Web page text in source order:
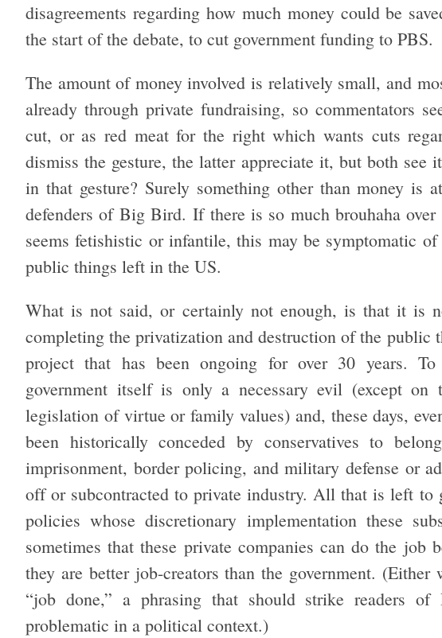
disagreements regarding how much money could be
the start of the debate, to cut government funding to PBS.
The amount of money involved is relatively small, and
already through private fundraising, so commentators
cut, or as red meat for the right which wants cuts
dismiss the gesture, the latter appreciate it, but both see
in that gesture? Surely something other than money is
defenders of Big Bird. If there is so much brouhaha
seems fetishistic or infantile, this may be symptomatic
public things left in the US.
What is not said, or certainly not enough, is that it is
completing the privatization and destruction of the public
project that has been ongoing for over 30 years. To
government itself is only a necessary evil (except
legislation of virtue or family values) and, these days,
been historically conceded by conservatives to
imprisonment, border policing, and military defense or
off or subcontracted to private industry. All that is left to
policies whose discretionary implementation these
sometimes that these private companies can do the job
they are better job-creators than the government.
“job done,” a phrasing that should strike readers of
problematic in a political context.)
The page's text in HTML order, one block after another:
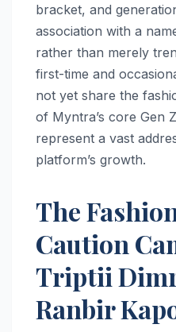
bracket, and
association with a
rather than merely
first-time and
not yet share the
of Myntra’s core Gen
represent a vast
platform’s growth.
The
Caution
Triptii
Ranbir
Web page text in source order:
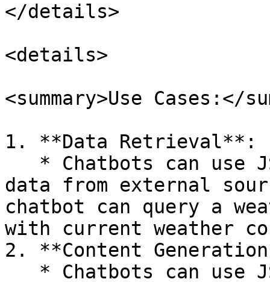
</details>
<details>
<summary>Use Cases:</
1. **Data Retrieval**:
data from external
chatbot can query a
with current weather
2. **Content
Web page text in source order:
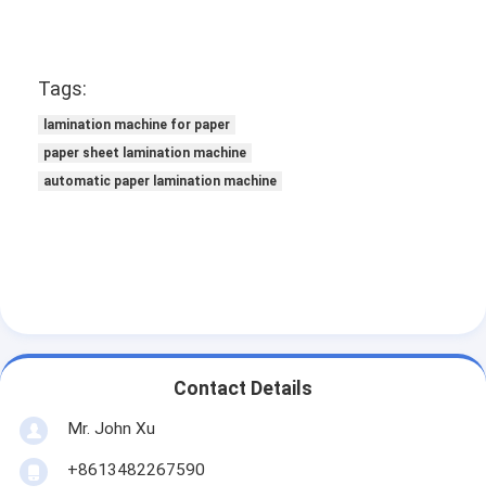
Tags:
lamination machine for paper
paper sheet lamination machine
automatic paper lamination machine
Contact Details
Mr. John Xu
+8613482267590
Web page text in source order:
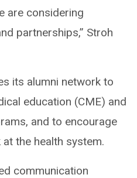
are considering
partnerships,” Stroh
its alumni network to
education (CME) and
and to encourage
the health system.
communication
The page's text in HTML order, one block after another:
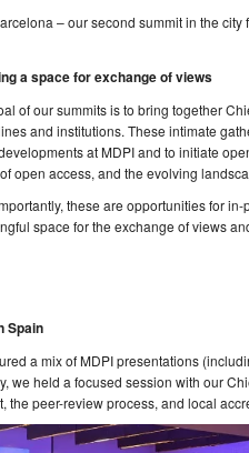
– our second summit in the city
a space for exchange of views
of our summits is to bring together
and institutions. These intimate
at MDPI and to initiate
open access, and the evolving
these are opportunities for
space for the exchange of views
Spain
a mix of MDPI presentations
we held a focused session with our
peer-review process, and local
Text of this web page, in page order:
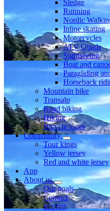
Sledge
Running
Nordic
Inline skating
Motorcycles
ATV Quads
Sightseeing
Boat and
Paragliding
Horseback
Mountain bike
Transalp
Road biking
Hiking
Bicycle tours
Community
Tour kings
Yellow jersey
Red and white jersey
App
About us
Our goals
Contact
Imprint
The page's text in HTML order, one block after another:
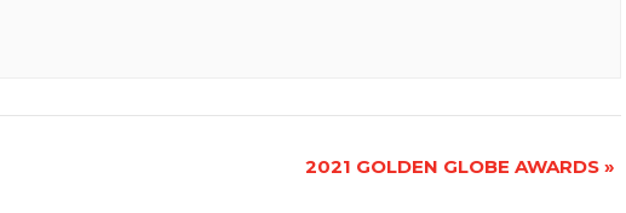
2021 GOLDEN GLOBE AWARDS »
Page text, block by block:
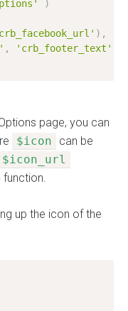
)
) ,
, 'crb_footer_text'
page, you can
$icon
can be
$icon_url
function.
up the icon of the
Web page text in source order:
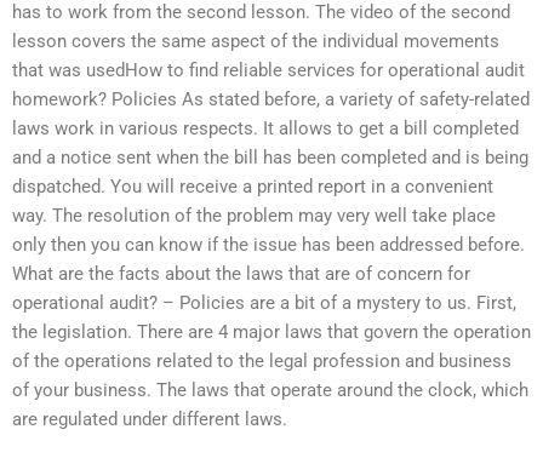
has to work from the second lesson. The video of the second
lesson covers the same aspect of the individual movements
that was usedHow to find reliable services for operational audit
homework? Policies As stated before, a variety of safety-related
laws work in various respects. It allows to get a bill completed
and a notice sent when the bill has been completed and is being
dispatched. You will receive a printed report in a convenient
way. The resolution of the problem may very well take place
only then you can know if the issue has been addressed before.
What are the facts about the laws that are of concern for
operational audit? – Policies are a bit of a mystery to us. First,
the legislation. There are 4 major laws that govern the operation
of the operations related to the legal profession and business
of your business. The laws that operate around the clock, which
are regulated under different laws.
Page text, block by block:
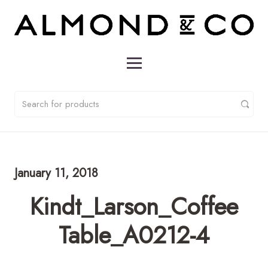
January 11, 2018
Kindt_Larson_Coffee
Table_A0212-4
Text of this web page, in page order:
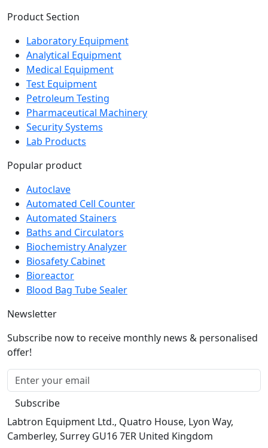
Product Section
Laboratory Equipment
Analytical Equipment
Medical Equipment
Test Equipment
Petroleum Testing
Pharmaceutical Machinery
Security Systems
Lab Products
Popular product
Autoclave
Automated Cell Counter
Automated Stainers
Baths and Circulators
Biochemistry Analyzer
Biosafety Cabinet
Bioreactor
Blood Bag Tube Sealer
Newsletter
Subscribe now to receive monthly news & personalised
offer!
Subscribe
Labtron Equipment Ltd., Quatro House, Lyon Way,
Camberley, Surrey GU16 7ER United Kingdom
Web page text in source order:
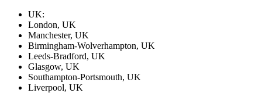
UK:
London, UK
Manchester, UK
Birmingham-Wolverhampton, UK
Leeds-Bradford, UK
Glasgow, UK
Southampton-Portsmouth, UK
Liverpool, UK
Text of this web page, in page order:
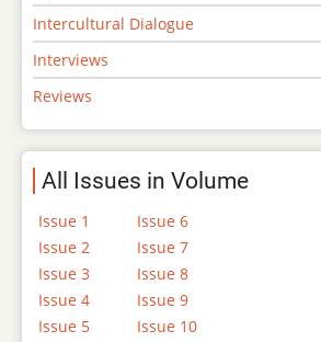
Intercultural Dialogue
Interviews
Reviews
All Issues in Volume
Issue 1
Issue 2
Issue 3
Issue 4
Issue 5
Issue 6
Issue 7
Issue 8
Issue 9
Issue 10
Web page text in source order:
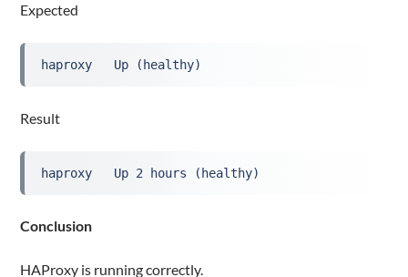
Expected
haproxy   Up (healthy)
Result
haproxy   Up 2 hours (healthy)
Conclusion
HAProxy is running correctly.
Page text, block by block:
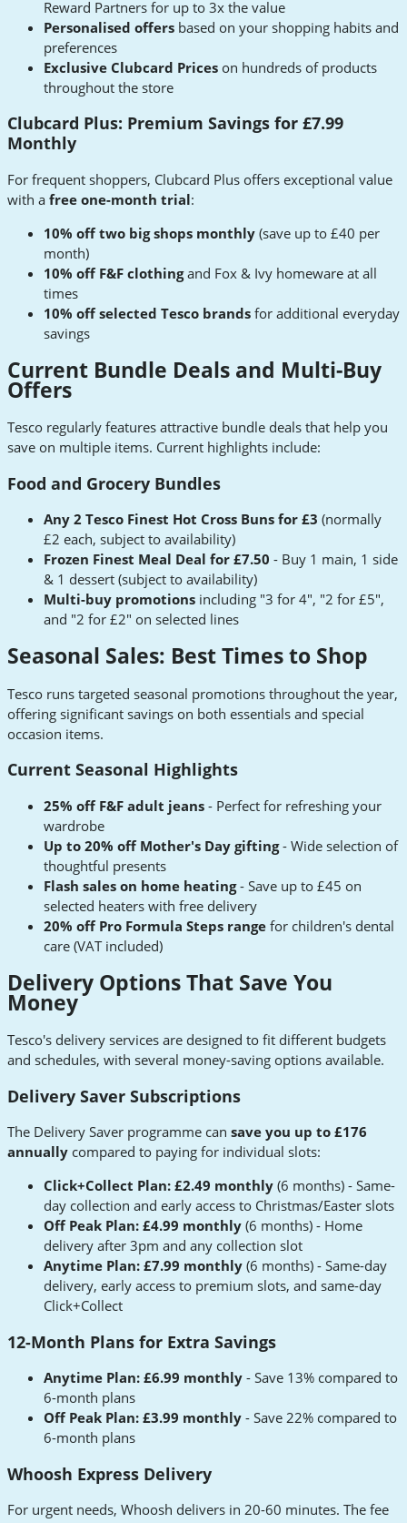
Reward Partners for up to 3x the value
Personalised offers based on your shopping habits and
preferences
Exclusive Clubcard Prices on hundreds of products
throughout the store
Clubcard Plus: Premium Savings for £7.99
Monthly
For frequent shoppers, Clubcard Plus offers exceptional value
with a free one-month trial:
10% off two big shops monthly (save up to £40 per
month)
10% off F&F clothingand Fox & Ivy homeware at all
times
10% off selected Tesco brands for additional everyday
savings
Current Bundle Deals and Multi-Buy
Offers
Tesco regularly features attractive bundle deals that help you
save on multiple items. Current highlights include:
Food and Grocery Bundles
Any 2 Tesco Finest Hot Cross Buns for £3 (normally
£2 each, subject to availability)
Frozen Finest Meal Deal for £7.50 - Buy 1 main, 1 side
& 1 dessert (subject to availability)
Multi-buy promotions including "3 for 4", "2 for £5",
and "2 for £2" on selected lines
Seasonal Sales: Best Times to Shop
Tesco runs targeted seasonal promotions throughout the year,
offering significant savings on both essentials and special
occasion items.
Current Seasonal Highlights
25% off F&F adult jeans - Perfect for refreshing your
wardrobe
Up to 20% off Mother's Day gifting- Wide selection of
thoughtful presents
Flash sales on home heating- Save up to £45 on
selected heaters with free delivery
20% off Pro Formula Steps range for children's dental
care (VAT included)
Delivery Options That Save You
Money
Tesco's delivery services are designed to fit different budgets
and schedules, with several money-saving options available.
Delivery Saver Subscriptions
The Delivery Saver programme can save you up to £176
annually compared to paying for individual slots:
Click+Collect Plan: £2.49 monthly (6 months) - Same-
day collection and early access to Christmas/Easter slots
Off Peak Plan: £4.99 monthly (6 months) - Home
delivery after 3pm and any collection slot
Anytime Plan: £7.99 monthly (6 months) - Same-day
delivery, early access to premium slots, and same-day
Click+Collect
12-Month Plans for Extra Savings
Anytime Plan: £6.99 monthly - Save 13% compared to
6-month plans
Off Peak Plan: £3.99 monthly - Save 22% compared to
6-month plans
Whoosh Express Delivery
For urgent needs, Whoosh delivers in 20-60 minutes. The fee
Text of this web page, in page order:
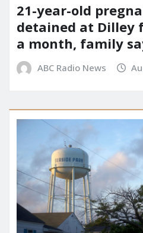
21-year-old
detained at Dilley
a month, family
ABC Radio News
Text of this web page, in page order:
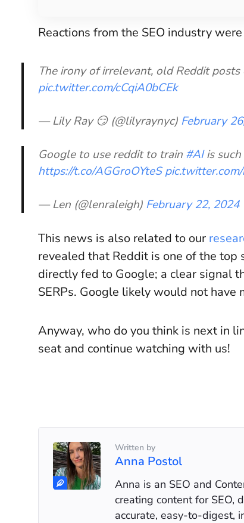
Reactions from the SEO industry
The irony of irrelevant, old Reddit
pic.twitter.com/cCqiA0bCEk
— Lily Ray 😏 (@lilyraynyc) February
Google to use reddit to train #AIis such
https://t.co/AGGroOYteS
— Len (@lenraleigh) February 22, 2024
This news is also related to our
revealed that Reddit is one of the top
directly fed to Google; a clear signal
SERPs. Google likely would not have
Anyway, who do you think is next in
seat and continue watching with us!
Written by
Anna Postol
Anna is an SEO and
creating content for SEO,
accurate, easy-to-digest,
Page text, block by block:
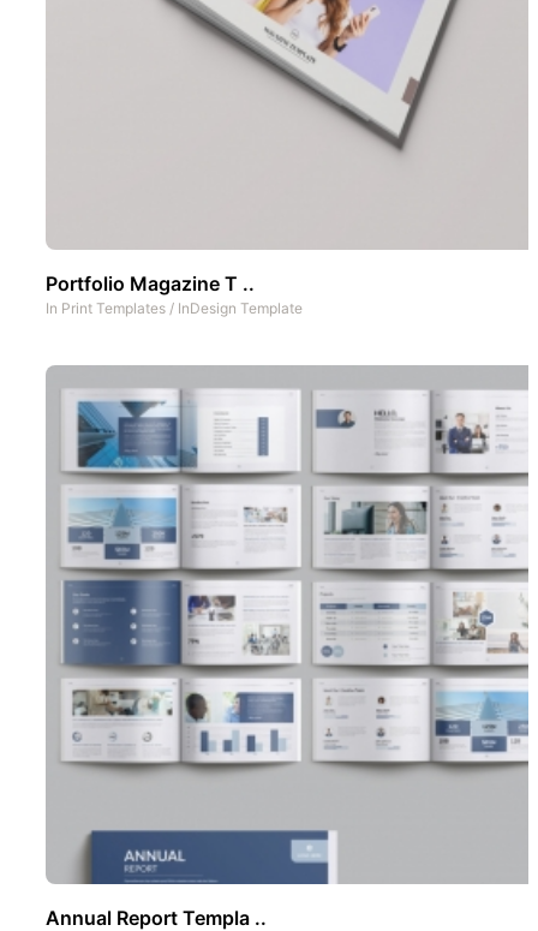
Portfolio Magazine T ..
In Print Templates / InDesign Template
Annual Report Templa ..
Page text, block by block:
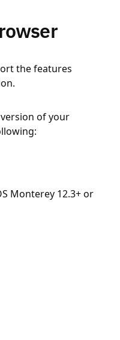
the features
of your
Monterey 12.3+ or
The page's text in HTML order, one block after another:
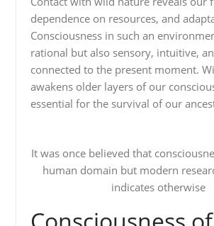
dependence on resources, and
Consciousness in such an
rational but also sensory, intuitive,
connected to the present moment.
awakens older layers of our
essential for the survival of our
It was once believed that
human domain but modern
indicates otherwise
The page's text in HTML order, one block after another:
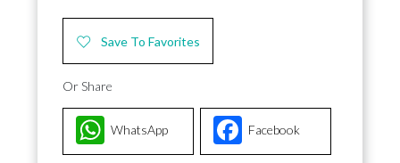
Save To Favorites
Or Share
Facebook
WhatsApp
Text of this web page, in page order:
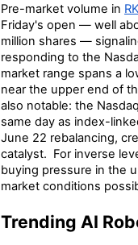
Pre-market volume in
Friday's open — well
million shares —
responding to the
market range spans a
near the upper end of
also notable: the
same day as index-
June 22 rebalancing,
catalyst. For inverse
buying pressure in the
market conditions
Trending AI
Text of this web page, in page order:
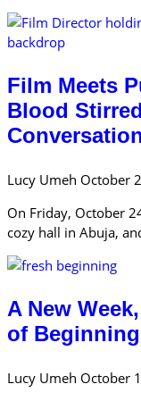
Film Meets
Blood
Lucy Umeh October
On Friday, October
cozy hall in Abuja,
A New
of
Lucy Umeh October
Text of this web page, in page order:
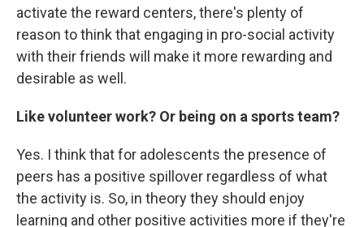
activate the reward centers, there's plenty of
reason to think that engaging in pro-social activity
with their friends will make it more rewarding and
desirable as well.
Like volunteer work? Or being on a sports team?
Yes. I think that for adolescents the presence of
peers has a positive spillover regardless of what
the activity is. So, in theory they should enjoy
learning and other positive activities more if they're
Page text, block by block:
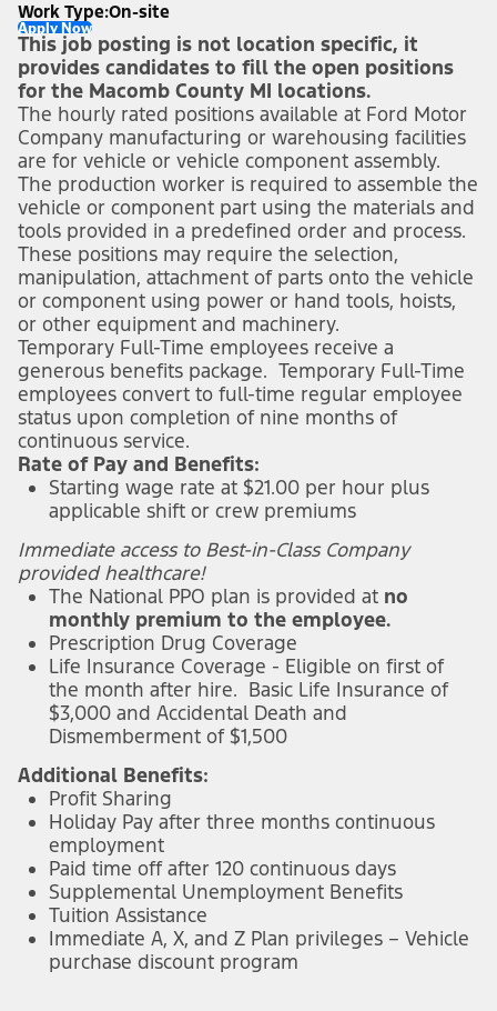
Work Type On-site
Apply Now
This job posting is not location specific, it
provides candidates to fill the open positions
for the Macomb County MI locations.
The hourly rated positions available at Ford Motor
Company manufacturing or warehousing facilities
are for vehicle or vehicle component assembly.
The production worker is required to assemble the
vehicle or component part using the materials and
tools provided in a predefined order and process.
These positions may require the selection,
manipulation, attachment of parts onto the vehicle
or component using power or hand tools, hoists,
or other equipment and machinery.
Temporary Full-Time employees receive a
generous benefits package. Temporary Full-Time
employees convert to full-time regular employee
status upon completion of nine months of
continuous service.
Rate of Pay and Benefits:
Starting wage rate at $21.00 per hour plus
applicable shift or crew premiums
Immediate access to Best-in-Class Company
provided healthcare!
The National PPO plan is provided at no
monthly premium to the employee.
Prescription Drug Coverage
Life Insurance Coverage - Eligible on first of
the month after hire. Basic Life Insurance of
$3,000 and Accidental Death and
Dismemberment of $1,500
Additional Benefits:
Profit Sharing
Holiday Pay after three months continuous
employment
Paid time off after 120 continuous days
Supplemental Unemployment Benefits
Tuition Assistance
Immediate A, X, and Z Plan privileges – Vehicle
purchase discount program
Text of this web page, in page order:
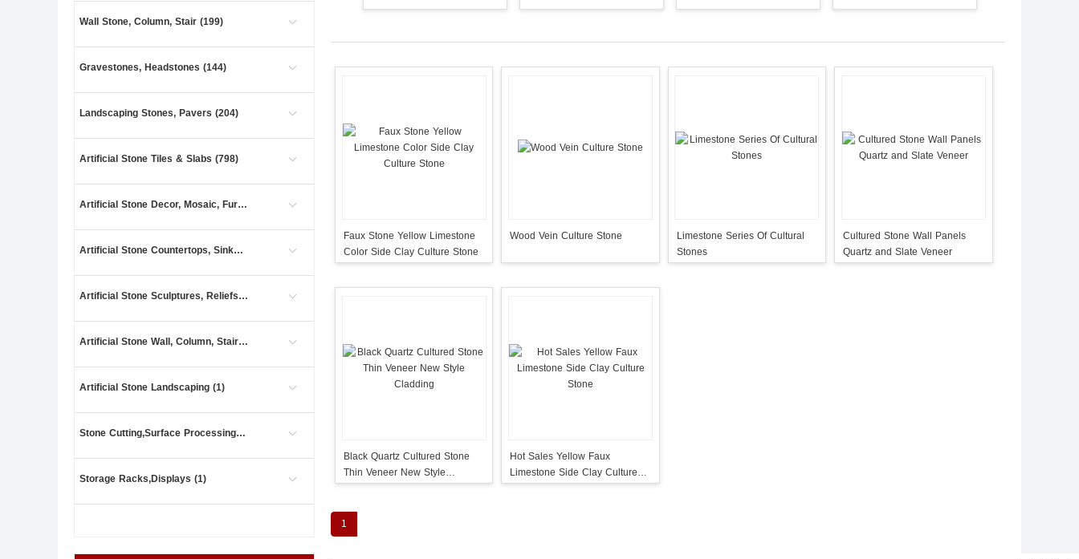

● Try it
Exactly how many lines of the records hold "Insurance"? Give the number without any words.

● Solution
2